■ What to produce ■
State how many lines in the entries below hold the string "understand", and give nothing besides that number.

■ Source data ■

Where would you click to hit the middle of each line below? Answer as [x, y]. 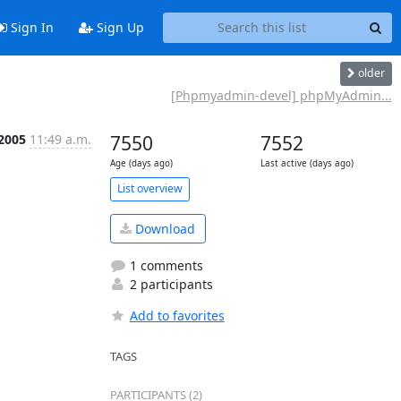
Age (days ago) [141, 163]
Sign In [30, 28]
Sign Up [118, 28]
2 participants [169, 284]
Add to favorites [177, 316]
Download [163, 228]
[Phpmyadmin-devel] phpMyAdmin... [281, 95]
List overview [149, 188]
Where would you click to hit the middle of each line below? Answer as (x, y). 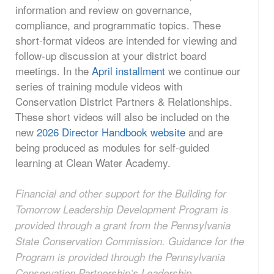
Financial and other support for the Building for (121, 193)
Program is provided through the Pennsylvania (120, 257)
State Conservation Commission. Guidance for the (130, 241)
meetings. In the (54, 70)
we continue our (203, 70)
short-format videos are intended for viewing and (126, 40)
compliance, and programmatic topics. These (118, 24)
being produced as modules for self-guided (112, 147)
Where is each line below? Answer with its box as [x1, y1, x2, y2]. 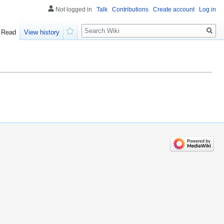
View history [24, 28, 60, 36]
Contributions [112, 6, 148, 13]
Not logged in [55, 6, 92, 13]
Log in [199, 6, 216, 13]
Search [81, 19, 114, 31]
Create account [153, 6, 194, 13]
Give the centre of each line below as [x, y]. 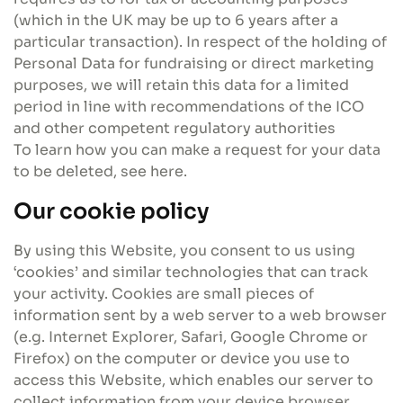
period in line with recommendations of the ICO [189, 107]
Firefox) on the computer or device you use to [182, 358]
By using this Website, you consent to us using [184, 251]
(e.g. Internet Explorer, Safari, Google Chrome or [191, 337]
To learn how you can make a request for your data [197, 150]
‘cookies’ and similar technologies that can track [191, 272]
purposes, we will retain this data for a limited [181, 85]
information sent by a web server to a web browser [200, 315]
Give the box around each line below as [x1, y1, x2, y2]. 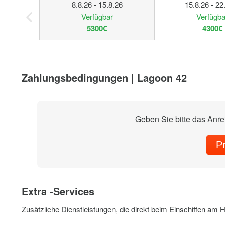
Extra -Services [22, 184, 95, 198]
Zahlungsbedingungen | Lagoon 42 [22, 70, 187, 85]
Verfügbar [81, 11, 113, 22]
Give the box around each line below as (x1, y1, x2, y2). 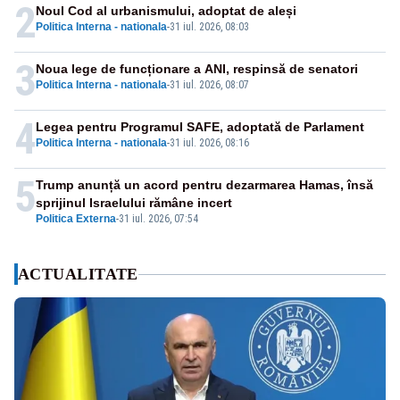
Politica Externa (36, 212, 116, 226)
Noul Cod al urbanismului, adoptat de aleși (36, 4, 296, 19)
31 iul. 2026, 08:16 (170, 137, 249, 150)
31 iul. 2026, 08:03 (170, 21, 249, 34)
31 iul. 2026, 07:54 (119, 212, 198, 226)
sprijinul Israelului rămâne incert (36, 196, 232, 211)
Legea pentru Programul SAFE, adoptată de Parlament (36, 120, 364, 135)
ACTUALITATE (18, 265, 138, 284)
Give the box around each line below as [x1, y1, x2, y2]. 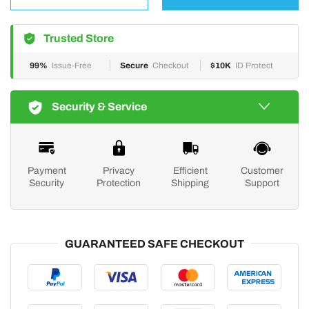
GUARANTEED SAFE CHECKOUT [65, 238, 244, 250]
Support [244, 178, 279, 188]
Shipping [171, 178, 210, 188]
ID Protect [235, 61, 273, 70]
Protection [96, 178, 141, 188]
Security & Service [52, 101, 147, 112]
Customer [240, 166, 283, 176]
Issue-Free [52, 61, 92, 70]
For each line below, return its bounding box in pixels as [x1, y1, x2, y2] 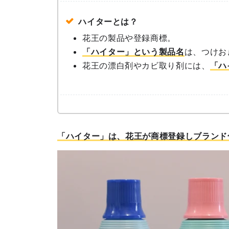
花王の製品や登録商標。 [82, 33, 176, 43]
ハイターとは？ [78, 16, 138, 27]
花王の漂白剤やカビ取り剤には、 [82, 60, 210, 71]
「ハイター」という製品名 [82, 47, 185, 57]
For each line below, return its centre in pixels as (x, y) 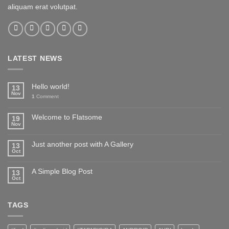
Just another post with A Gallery (83, 144)
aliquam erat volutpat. (43, 6)
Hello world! (51, 87)
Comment (47, 97)
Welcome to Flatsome (67, 117)
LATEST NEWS (35, 58)
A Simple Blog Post (62, 171)
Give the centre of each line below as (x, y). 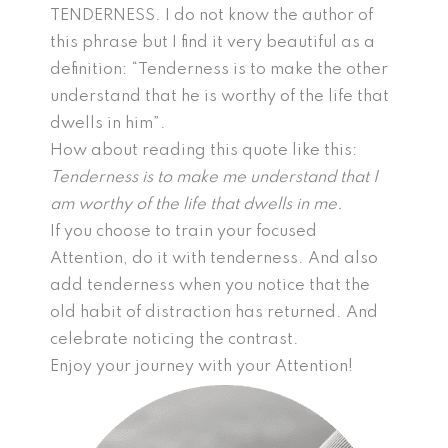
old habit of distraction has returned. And (214, 313)
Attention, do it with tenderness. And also (214, 259)
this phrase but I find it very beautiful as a (212, 43)
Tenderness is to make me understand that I (214, 178)
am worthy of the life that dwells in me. (196, 205)
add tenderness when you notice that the (210, 286)
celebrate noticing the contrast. (174, 340)
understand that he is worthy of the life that (219, 97)
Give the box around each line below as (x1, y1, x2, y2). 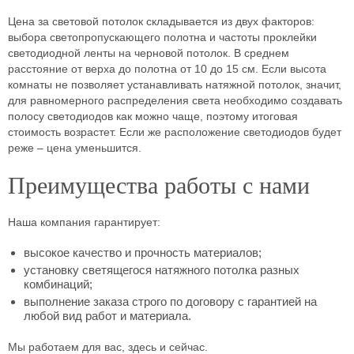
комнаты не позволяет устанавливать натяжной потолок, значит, (8, 78, 341, 91)
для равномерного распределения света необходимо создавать (8, 94, 342, 107)
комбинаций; (24, 277, 92, 291)
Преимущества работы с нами (8, 172, 310, 198)
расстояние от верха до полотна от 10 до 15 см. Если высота (8, 62, 326, 75)
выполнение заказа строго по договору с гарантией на (24, 295, 317, 308)
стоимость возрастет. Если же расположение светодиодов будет (8, 126, 341, 138)
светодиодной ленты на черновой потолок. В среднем (8, 47, 289, 59)
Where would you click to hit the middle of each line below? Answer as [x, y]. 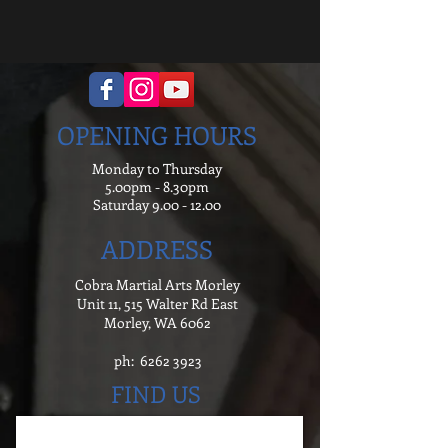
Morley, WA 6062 [157, 322]
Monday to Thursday [157, 168]
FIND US [156, 393]
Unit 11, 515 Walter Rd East [157, 303]
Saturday [122, 204]
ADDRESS [156, 249]
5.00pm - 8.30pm [157, 186]
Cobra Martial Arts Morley [157, 284]
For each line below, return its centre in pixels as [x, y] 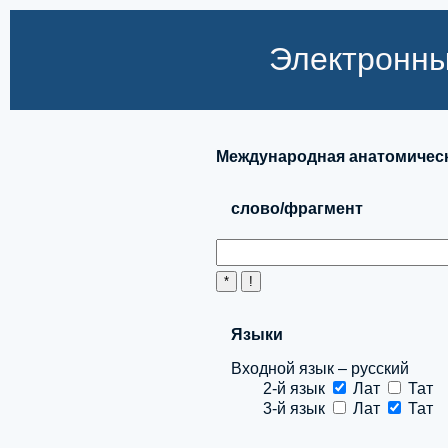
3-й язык [280, 408]
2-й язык [280, 388]
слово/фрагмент [297, 208]
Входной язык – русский [320, 368]

■ Expected output ■
2